LEVINSON, Bradley (Indiana)  DRAWING THE DOTTED LINE AROUND "STUDENT" AND "SCHOOL" CULTURE: A PLAYFUL EXAMPLE FROM MEXICO   

One of the reasons why cultural anthropologists have not taken schools more seriously as sites of cultural production is because of the school's deceptive boundedness as an institution, and because of the clumsy notions of culture educational anthropologists often use to analyze school dynamics. In this paper, I offer a working definition that leaves "culture" open to historical and situational contingencies, capturing the active agency, blending, and mobility involved in contemporary meaning production.

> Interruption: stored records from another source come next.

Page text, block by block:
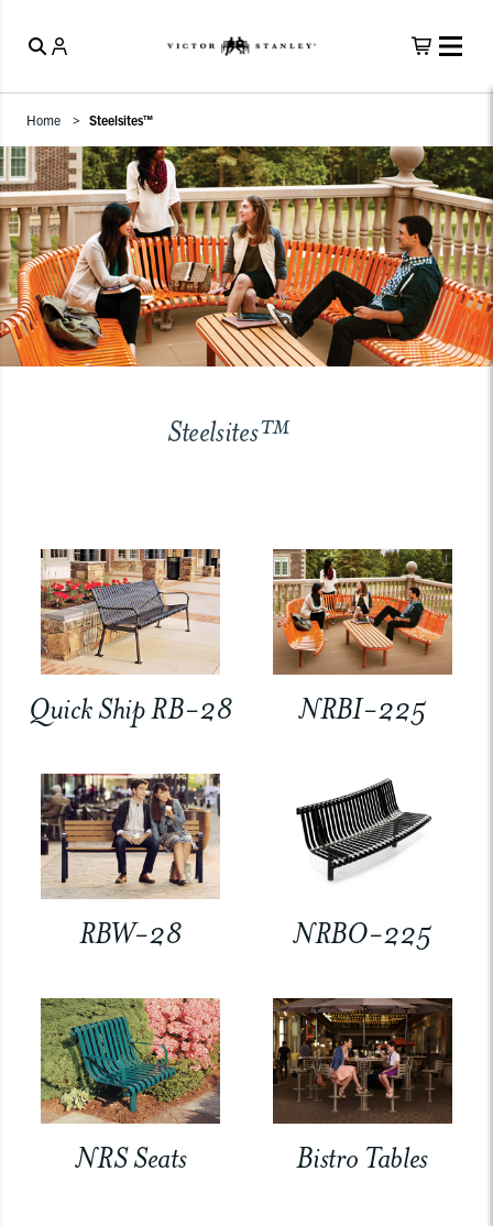
Home Steelsites™
Steelsites™
Quick Ship RB-28 NRBI-225
RBW-28 NRBO-225
NRS Seats Bistro Tables
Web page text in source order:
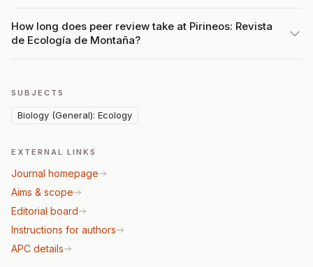
How long does peer review take at Pirineos: Revista
de Ecología de Montaña?
SUBJECTS
Biology (General): Ecology
EXTERNAL LINKS
Journal homepage
Aims & scope
Editorial board
Instructions for authors
APC details
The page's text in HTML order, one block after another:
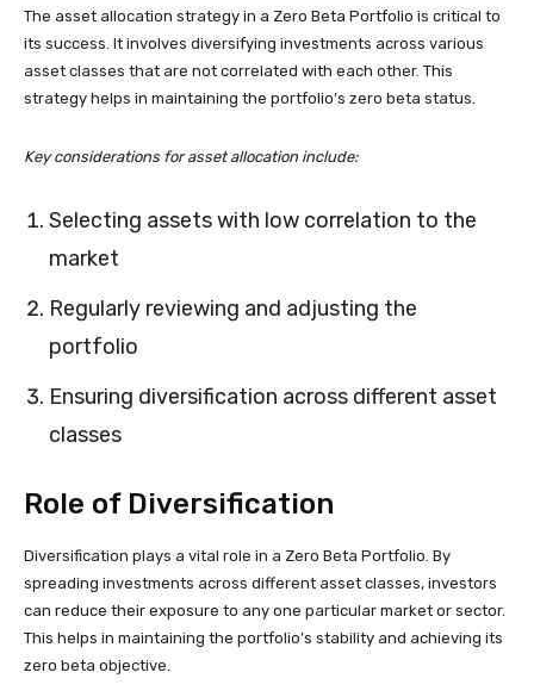
The asset allocation strategy in a Zero Beta Portfolio is critical to
its success. It involves diversifying investments across various
asset classes that are not correlated with each other. This
strategy helps in maintaining the portfolio’s zero beta status.
Key considerations for asset allocation include:
Selecting assets with low correlation to the
market
Regularly reviewing and adjusting the
portfolio
Ensuring diversification across different asset
classes
Role of Diversification
Diversification plays a vital role in a Zero Beta Portfolio. By
spreading investments across different asset classes, investors
can reduce their exposure to any one particular market or sector.
This helps in maintaining the portfolio’s stability and achieving its
zero beta objective.
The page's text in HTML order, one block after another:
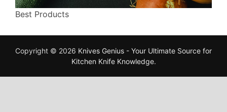
Best Products
Copyright © 2026 Knives Genius - Your Ultimate Source for
Kitchen Knife Knowledge.
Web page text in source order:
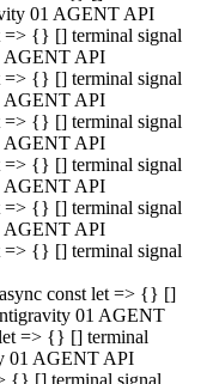
01 AGENT API
{} [] terminal signal
AGENT API
{} [] terminal signal
AGENT API
{} [] terminal signal
AGENT API
{} [] terminal signal
AGENT API
{} [] terminal signal
AGENT API
{} [] terminal signal
const let => {} []
01 AGENT
=> {} [] terminal
01 AGENT API
{} [] terminal signal
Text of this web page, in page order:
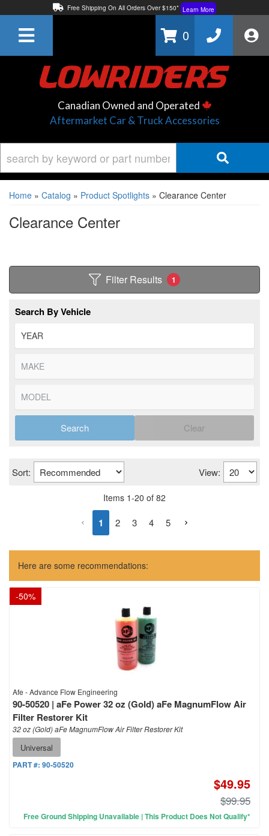
Free Shipping On All Orders Over $150* Learn More
Learn More
0
Canadian Owned and Operated
Aftermarket Car & Truck Accessories
Home » Catalog » Product Spotlights » Clearance Center
Clearance Center
Filter Results 1
Search By Vehicle
Search Clear
Sort: View:
Items 1-20 of 82
1 2 3 4 5
Here are some recommendations:
-50%
Afe - Advance Flow Engineering
90-50520 | aFe Power 32 oz (Gold) aFe MagnumFlow Air
Filter Restorer Kit
32 oz (Gold) aFe MagnumFlow Air Filter Restorer Kit
Universal
PART #: 90-50520
$49.95
$99.95
Free Ground Shipping Unavailable | This Product Does Not Qualify*
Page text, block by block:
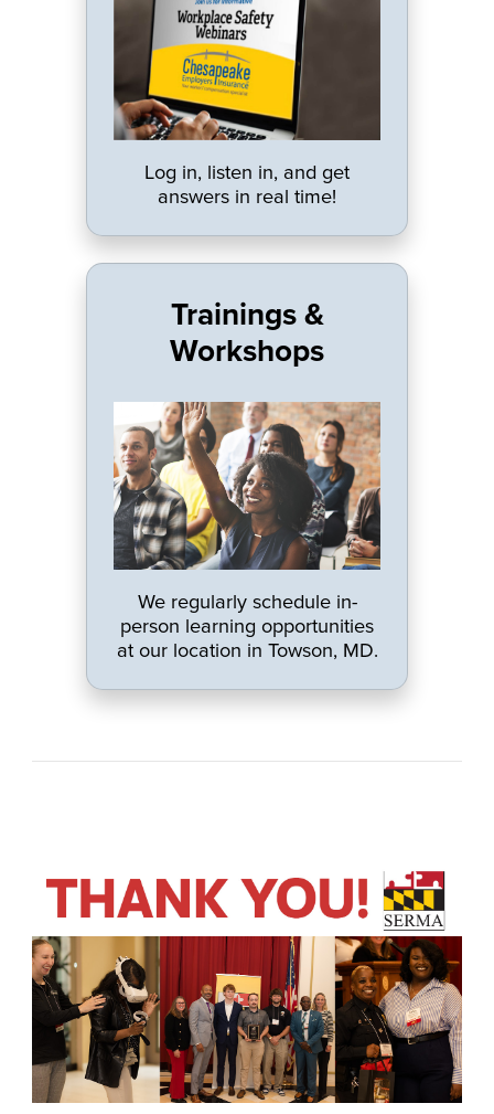
Log in, listen in, and get
answers in real time!
Trainings &
Workshops
We regularly schedule in-
person learning opportunities
at our location in Towson, MD.

Analytics of culture must acknowledge the workings of power and the uneven representation of interests and perspectives, must recognize the subjective force of linguistic "discourses" (Hanks 1996) without being reduced to language (Chartier 1997), and must enable us to conceptualize the linkages between and amongst variously defined microcultures and the cultures of region, nation, state, and globe. Drawing on my ethnographic work at a Mexican secondary school, I describe the "play" of student culture_the strategic practice of meaning creation in the school_as one moment of cultural production.  Yet this emergent student culture relates to other orders of culture, including a broader urban youth culture, a national culture, and the class/ethnic intimate cultures of family, neighborhood, and region (Lomnitz_Adler 1992). In all these orders of culture, it is best not to think in terms of "shared meanings" but rather of mutually intelligible communicative frames and resources_the discourses organizing social life. In sum, culture provides the rules, guidelines, and resources for the game of strategic practice.